* Problem statement *
The line containing "a minimal status bar (52, 155, 109, 164)", plus every line that follows it to the end of the listing below, is what you transcribe exactly; omit all pictures.

* Available data *
....

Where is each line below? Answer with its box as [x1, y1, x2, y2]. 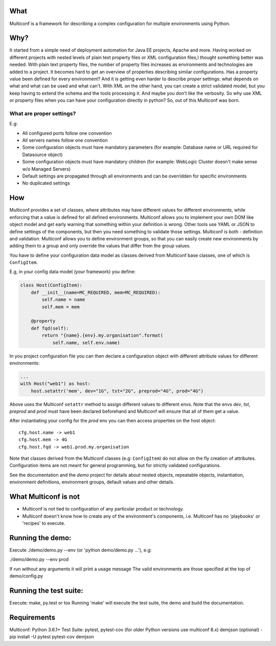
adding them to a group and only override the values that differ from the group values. [9, 243, 191, 249]
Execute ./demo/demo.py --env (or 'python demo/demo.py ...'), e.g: [9, 547, 152, 553]
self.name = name [41, 297, 85, 303]
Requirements [9, 613, 56, 621]
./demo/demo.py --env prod [9, 556, 69, 563]
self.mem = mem [41, 304, 80, 309]
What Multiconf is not [9, 493, 80, 501]
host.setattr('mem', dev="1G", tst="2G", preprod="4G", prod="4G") [31, 388, 204, 394]
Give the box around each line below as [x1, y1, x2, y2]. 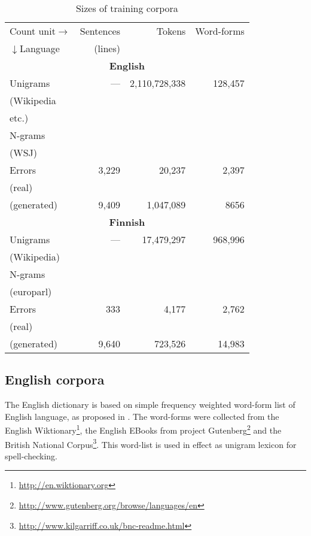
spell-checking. [5, 449, 57, 462]
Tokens [156, 24, 186, 38]
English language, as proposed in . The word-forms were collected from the [5, 410, 279, 422]
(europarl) [10, 284, 52, 298]
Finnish [109, 215, 145, 229]
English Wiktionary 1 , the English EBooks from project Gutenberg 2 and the [5, 422, 282, 437]
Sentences [80, 24, 120, 38]
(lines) [94, 41, 120, 55]
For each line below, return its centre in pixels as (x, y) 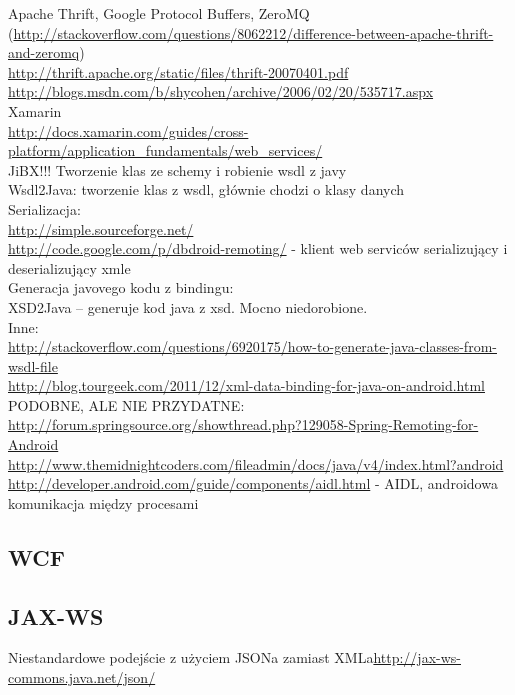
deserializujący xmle (69, 267)
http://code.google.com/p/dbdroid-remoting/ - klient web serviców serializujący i (258, 248)
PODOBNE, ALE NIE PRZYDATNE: (126, 404)
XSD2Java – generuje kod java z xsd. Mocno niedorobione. (188, 306)
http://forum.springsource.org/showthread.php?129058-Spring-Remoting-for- (243, 424)
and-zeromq (44, 52)
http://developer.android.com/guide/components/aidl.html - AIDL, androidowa (253, 483)
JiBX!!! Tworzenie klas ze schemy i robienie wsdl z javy (177, 169)
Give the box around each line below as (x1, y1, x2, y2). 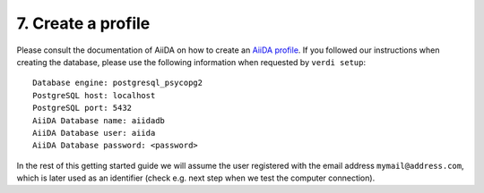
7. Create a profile (16, 13, 151, 33)
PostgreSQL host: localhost (32, 90, 156, 100)
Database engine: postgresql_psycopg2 (32, 78, 203, 88)
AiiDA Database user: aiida (32, 128, 156, 138)
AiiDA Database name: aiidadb (32, 115, 166, 125)
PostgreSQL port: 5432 (32, 103, 133, 113)
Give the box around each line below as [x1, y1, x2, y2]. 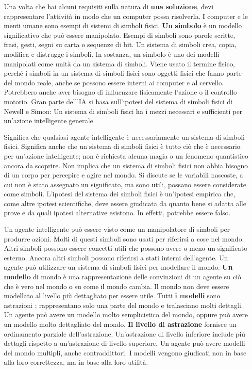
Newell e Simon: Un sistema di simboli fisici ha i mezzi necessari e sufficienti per [4, 106, 242, 116]
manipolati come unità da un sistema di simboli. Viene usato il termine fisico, [4, 58, 235, 68]
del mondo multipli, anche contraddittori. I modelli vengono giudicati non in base [4, 347, 247, 357]
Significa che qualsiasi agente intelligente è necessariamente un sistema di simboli [4, 131, 245, 142]
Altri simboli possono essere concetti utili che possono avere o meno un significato [4, 243, 248, 253]
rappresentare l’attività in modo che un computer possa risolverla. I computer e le [4, 11, 248, 21]
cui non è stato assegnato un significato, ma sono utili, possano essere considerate [4, 179, 246, 189]
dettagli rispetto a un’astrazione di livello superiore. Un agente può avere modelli [4, 338, 245, 348]
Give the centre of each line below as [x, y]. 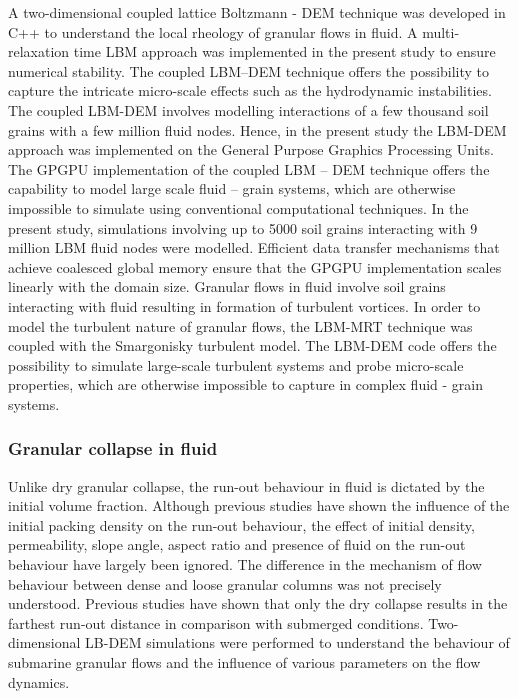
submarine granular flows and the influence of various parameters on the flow [244, 662]
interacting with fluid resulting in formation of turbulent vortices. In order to [244, 305]
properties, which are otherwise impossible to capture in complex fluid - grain [245, 384]
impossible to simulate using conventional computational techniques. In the [238, 207]
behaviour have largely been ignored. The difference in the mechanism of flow [245, 564]
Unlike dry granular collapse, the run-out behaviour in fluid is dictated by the [246, 485]
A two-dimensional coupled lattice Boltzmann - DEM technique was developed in [257, 12]
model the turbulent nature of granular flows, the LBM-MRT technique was [240, 325]
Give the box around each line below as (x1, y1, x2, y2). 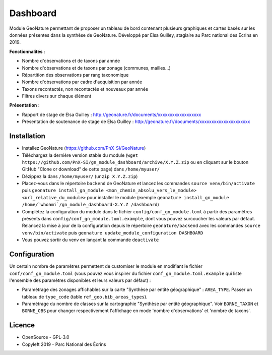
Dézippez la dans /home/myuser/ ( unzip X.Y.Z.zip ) (22, 173, 138, 179)
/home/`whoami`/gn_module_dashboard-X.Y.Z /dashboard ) (22, 202, 159, 208)
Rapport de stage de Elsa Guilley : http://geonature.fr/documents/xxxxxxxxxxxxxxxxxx (22, 111, 201, 117)
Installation (9, 132, 45, 141)
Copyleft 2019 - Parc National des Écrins (22, 341, 106, 347)
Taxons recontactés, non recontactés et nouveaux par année (22, 86, 149, 92)
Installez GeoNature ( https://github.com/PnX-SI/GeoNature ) (22, 145, 146, 151)
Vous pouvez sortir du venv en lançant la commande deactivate (22, 237, 159, 243)
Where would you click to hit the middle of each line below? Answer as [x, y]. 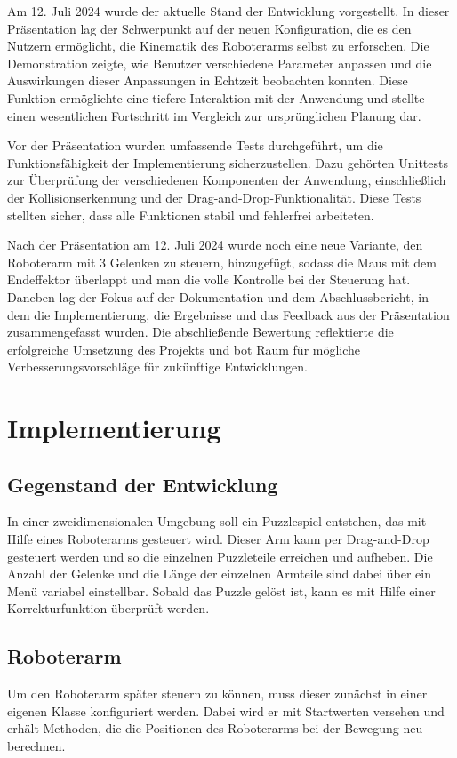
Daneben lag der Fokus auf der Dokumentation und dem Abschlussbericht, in [218, 296]
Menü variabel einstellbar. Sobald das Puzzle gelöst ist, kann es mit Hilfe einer [221, 590]
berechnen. [36, 746]
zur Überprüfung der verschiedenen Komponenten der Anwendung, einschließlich [227, 180]
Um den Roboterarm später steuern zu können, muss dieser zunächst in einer [217, 694]
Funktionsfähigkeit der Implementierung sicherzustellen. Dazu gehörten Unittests [228, 162]
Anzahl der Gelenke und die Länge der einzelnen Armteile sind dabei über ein [219, 574]
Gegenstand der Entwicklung [143, 484]
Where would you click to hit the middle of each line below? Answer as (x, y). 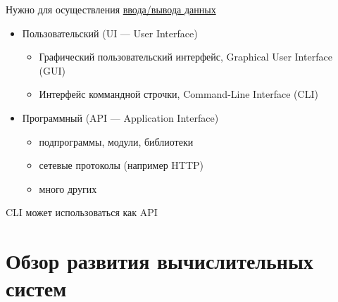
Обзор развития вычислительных (159, 261)
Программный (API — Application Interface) (120, 117)
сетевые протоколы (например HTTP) (121, 165)
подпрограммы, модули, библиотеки (116, 141)
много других (68, 188)
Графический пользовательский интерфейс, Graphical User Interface (186, 57)
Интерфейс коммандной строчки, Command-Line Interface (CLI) (179, 94)
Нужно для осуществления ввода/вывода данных (111, 9)
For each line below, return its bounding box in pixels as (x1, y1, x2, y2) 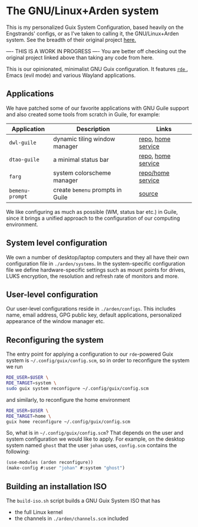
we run (6, 363, 24, 370)
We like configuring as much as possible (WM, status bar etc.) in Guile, (6, 208, 178, 215)
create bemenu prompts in (52, 186, 122, 194)
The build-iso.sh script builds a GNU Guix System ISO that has (6, 497, 161, 504)
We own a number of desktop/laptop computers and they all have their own (6, 253, 190, 261)
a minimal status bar (52, 155, 109, 164)
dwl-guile (9, 139, 37, 146)
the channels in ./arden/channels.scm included (14, 515, 128, 522)
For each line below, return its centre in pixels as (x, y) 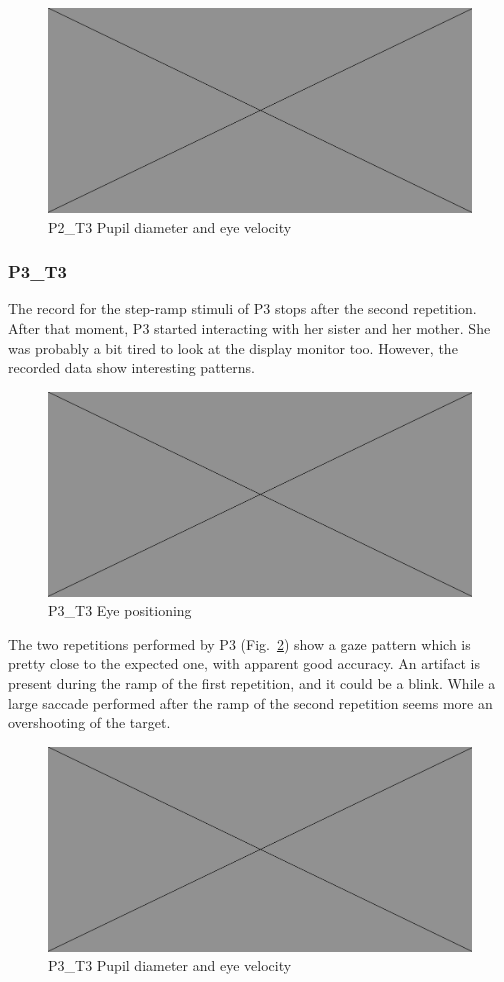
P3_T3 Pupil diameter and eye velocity (170, 965)
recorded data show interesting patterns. (131, 367)
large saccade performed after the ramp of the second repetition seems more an (250, 702)
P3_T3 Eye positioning (120, 610)
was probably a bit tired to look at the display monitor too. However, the (233, 347)
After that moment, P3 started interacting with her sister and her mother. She (249, 327)
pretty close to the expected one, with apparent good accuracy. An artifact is (244, 663)
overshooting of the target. (89, 722)
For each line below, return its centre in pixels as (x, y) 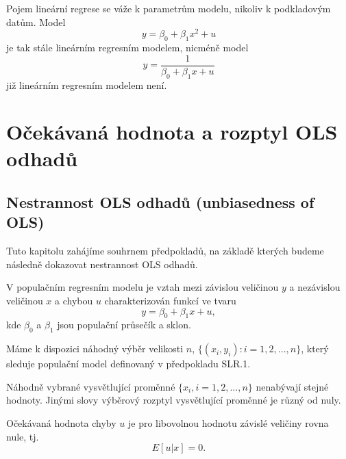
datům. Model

....

* Reply to the task *
a minimal status bar (52, 155, 109, 164)
dwl-guile (9, 139, 37, 146)
the channels in ./arden/channels.scm included (14, 515, 128, 522)
For each line below, return its centre in pixels as (x, y) 
P3_T3 Pupil diameter and eye velocity (170, 965)
recorded data show interesting patterns. (131, 367)
large saccade performed after the ramp of the second repetition seems more an (250, 702)
P3_T3 Eye positioning (120, 610)
was probably a bit tired to look at the display monitor too. However, the (233, 347)
After that moment, P3 started interacting with her sister and her mother. She (249, 327)
pretty close to the expected one, with apparent good accuracy. An artifact is (244, 663)
overshooting of the target. (89, 722)
For each line below, return its centre in pixels as (x, y) 
datům. Model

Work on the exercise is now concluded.